RaptorXMLXBRL.exe script scripts\search_filings.py feeds\xbrlrss-YYYY-mm.xml --company CARNIVAL --form_type "10-K"

To search through all available EDGAR RSS feeds use:

RaptorXMLXBRL.exe script scripts\search_filings.py feeds\xbrlrss-*.xml --company CARNIVAL --form_type "10-K"

Validate SEC filings in feeds

The script validate_filings.py shows how to use batch validation using RaptorXML+XBRL's Python API. It takes an RSS feed as input and validates all filings referenced in that feed. Please note that the filings must have been downloaded previously using the download_filings.py script.

RaptorXMLXBRL.exe script scripts\validate_filings.py feeds\xbrlrss-YYYY-mm.xml

Create and populate the SEC DB

The script build_secdb.py analyses quarterly (10-Q) and annual (10-K) SEC filings and computes a summary view of the main financial statements. The data for the balance sheet, income statement and cash-flow statement as well as some popular ratios are then stored into a database. Please refer to the additional documentation describing the database schema and tables in more detail.

Use -h to get a list of supported options:

RaptorXMLXBRL.exe script scripts\build_secdb.py -h

The --db option specifies the sqlite3 database or ODBC DNS. The --log option specifies the location of the output log file. The main arguments to the script are a list of EDGAR RSS feeds. When running the script for the very first time, the --create-tables option instructs the script to create the necessary database tables.
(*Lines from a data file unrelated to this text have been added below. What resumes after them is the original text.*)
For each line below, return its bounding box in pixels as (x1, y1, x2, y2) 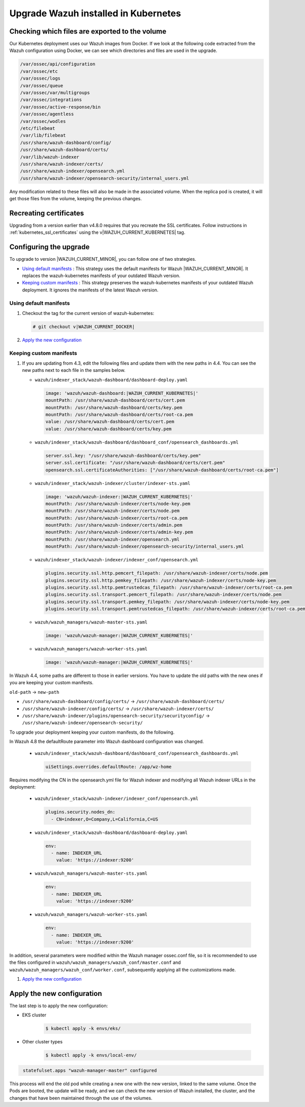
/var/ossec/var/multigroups (20, 90, 90, 95)
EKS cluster (22, 1012, 47, 1018)
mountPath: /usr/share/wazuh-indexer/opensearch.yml (45, 536, 180, 542)
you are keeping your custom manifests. (9, 680, 94, 686)
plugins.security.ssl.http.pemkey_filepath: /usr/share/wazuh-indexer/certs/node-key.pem (45, 577, 277, 583)
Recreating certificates (9, 209, 84, 218)
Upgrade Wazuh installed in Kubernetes (9, 8, 181, 19)
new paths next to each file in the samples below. (22, 367, 126, 373)
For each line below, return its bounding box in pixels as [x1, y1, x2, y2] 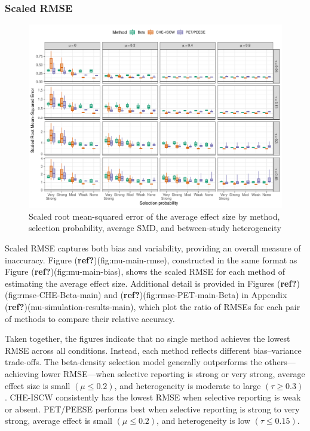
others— [265, 356, 296, 368]
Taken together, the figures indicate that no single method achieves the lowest [5, 332, 290, 345]
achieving [5, 367, 39, 380]
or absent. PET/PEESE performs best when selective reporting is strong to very [5, 402, 300, 415]
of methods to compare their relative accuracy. [5, 312, 175, 324]
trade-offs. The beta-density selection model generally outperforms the [5, 356, 262, 368]
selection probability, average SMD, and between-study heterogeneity [29, 221, 281, 234]
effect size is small [5, 379, 70, 391]
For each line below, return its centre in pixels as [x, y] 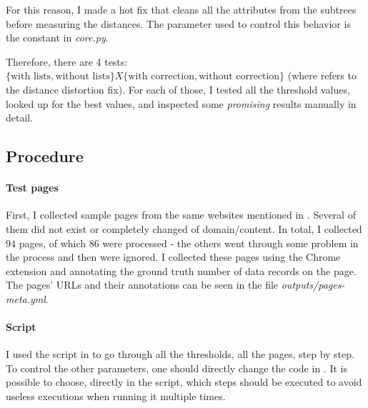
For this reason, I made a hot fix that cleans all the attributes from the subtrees [181, 9]
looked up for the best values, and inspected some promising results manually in [181, 103]
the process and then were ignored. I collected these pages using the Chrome [173, 257]
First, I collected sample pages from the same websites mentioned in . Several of [181, 215]
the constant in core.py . [57, 38]
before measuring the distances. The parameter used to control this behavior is [178, 23]
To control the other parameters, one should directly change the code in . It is [176, 368]
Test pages [32, 188]

RaptorXMLXBRL.exe script scripts\build_secdb.py --db=db\edgar.db3 --log=logs\log_create.txt --create-tables

Once the DB tables have been created, one can start populating the DB:

RaptorXMLXBRL.exe script scripts\build_secdb.py feeds\xbrlrss-2010-*.xml --db=db\edgar.db3 --log=logs\log_2010.txt
RaptorXMLXBRL.exe script scripts\build_secdb.py feeds\xbrlrss-2011-*.xml --db=db\edgar.db3 --log=logs\log_2011.txt
RaptorXMLXBRL.exe script scripts\build_secdb.py feeds\xbrlrss-2012-*.xml --db=db\edgar.db3 --log=logs\log_2012.txt
RaptorXMLXBRL.exe script scripts\build_secdb.py feeds\xbrlrss-2013-*.xml --db=db\edgar.db3 --log=logs\log_2013.txt
...

The --store-fact-mappings can be used to store additional references to the original XBRL facts that make up each high-level lineitem in a report. The --threads option can be used to limit the number of instances that are processed in parallel.
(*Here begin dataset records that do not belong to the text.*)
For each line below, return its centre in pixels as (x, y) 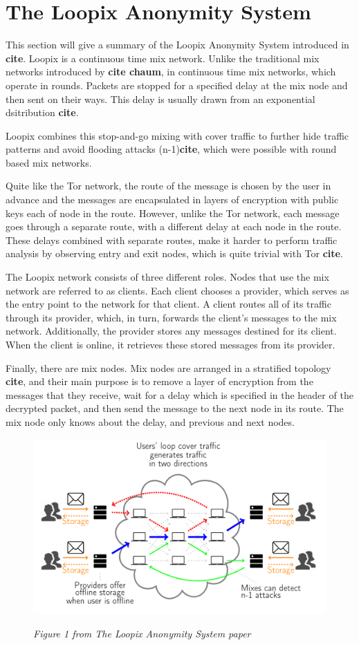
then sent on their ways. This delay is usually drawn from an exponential (160, 99)
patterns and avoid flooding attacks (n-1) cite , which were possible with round (171, 149)
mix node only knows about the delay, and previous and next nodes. (150, 421)
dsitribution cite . (42, 112)
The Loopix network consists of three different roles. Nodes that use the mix (167, 277)
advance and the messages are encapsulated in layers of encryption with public (172, 199)
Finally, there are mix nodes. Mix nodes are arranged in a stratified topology (168, 367)
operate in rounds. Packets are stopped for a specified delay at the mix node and (177, 85)
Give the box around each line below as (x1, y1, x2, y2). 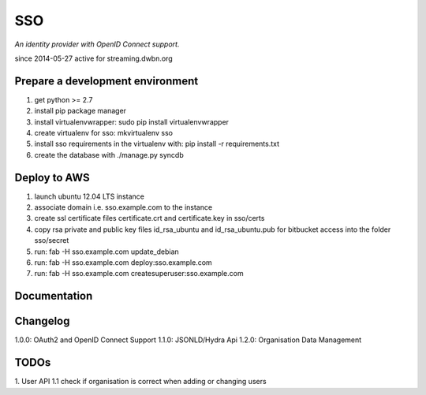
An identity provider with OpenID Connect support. (14, 39, 180, 49)
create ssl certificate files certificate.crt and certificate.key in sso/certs (34, 214, 265, 223)
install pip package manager (34, 106, 126, 116)
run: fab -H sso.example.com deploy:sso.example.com (34, 258, 212, 267)
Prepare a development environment (14, 74, 199, 88)
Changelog (14, 315, 70, 328)
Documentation (14, 289, 93, 303)
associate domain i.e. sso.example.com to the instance (34, 203, 213, 212)
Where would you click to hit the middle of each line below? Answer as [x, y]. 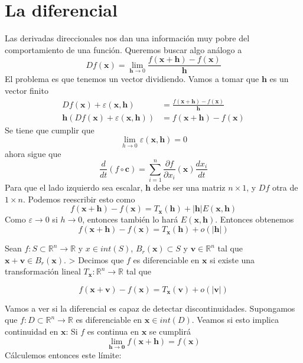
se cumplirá [170, 331]
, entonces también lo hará [130, 219]
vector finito [27, 90]
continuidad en [32, 331]
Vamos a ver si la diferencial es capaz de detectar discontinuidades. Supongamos [150, 308]
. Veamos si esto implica [235, 320]
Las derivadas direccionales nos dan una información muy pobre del [127, 38]
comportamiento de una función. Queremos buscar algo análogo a [123, 49]

Automating retrieval and processing of new EDGAR filings

In order to keep the SEC DB up-to-date one needs to refresh the EDGAR RSS feed, download all new XBRL filings and finally process those filings and store the data into the SEC DB. The whole work-flow is automated by the daily_update.py script. It performas all necessary tasks to keep the SEC DB up-to-date. The script can be run on a daily, weekly or monthly basis from Altova FlowForce as a commandline function. In FlowForce Configuration tab, create a new job and specify /system/shell/commandline as the execution step. In the command edit field enter e.g.

RaptorXMLXBRL.exe script scripts\daily_update.py --db=db\edgar.db3 --log=logs\daily_update_id{instance-id()}.log

Make sure to also specify the root directory of the SEC DB project as the working directory. Finally, in the Triggers section create a new timer and choose the appropriate interval.
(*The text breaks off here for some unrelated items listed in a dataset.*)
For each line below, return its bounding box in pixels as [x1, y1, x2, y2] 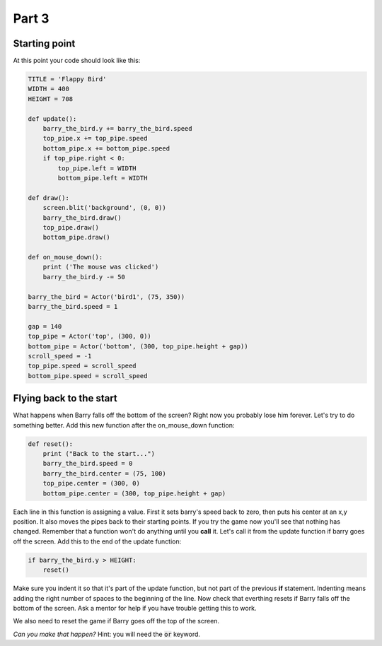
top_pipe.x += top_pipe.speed [42, 134, 148, 143]
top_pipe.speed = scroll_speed [28, 362, 137, 370]
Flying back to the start [13, 392, 118, 404]
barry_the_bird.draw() [42, 213, 122, 222]
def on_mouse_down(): [28, 253, 103, 262]
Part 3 [13, 11, 50, 26]
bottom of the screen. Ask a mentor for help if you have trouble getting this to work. [13, 604, 257, 612]
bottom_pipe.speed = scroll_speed [28, 372, 148, 380]

Mobile app for browsing the database and financial analysis

The SECdb.mtd file in this project is a MobileTogether Design file that describes the mobile application that we've built to allow the user to browse the database and display the financial reports on a smartphone or tablet.

The .mtd file can be edited with Altova MobileTogether Designer, which is a free development tool for building mobile cross-platform apps. You can download MobileTogether designer, server, and the client app from here.

We also operate the the scripts and database described here on a demo server that can be reached from the Internet. You can download the MobileTogether client app from the respective AppStore on your mobile device, then add a new server with the address secdb.altova.com and port 80. That will allow you to use the app on your device right away.

To build and deploy your own app, install MobileTogether server on the same machine that hosts your version of the database, then modify the .mtd mobile design file according to your needs and deploy it to your own MobileTogether server.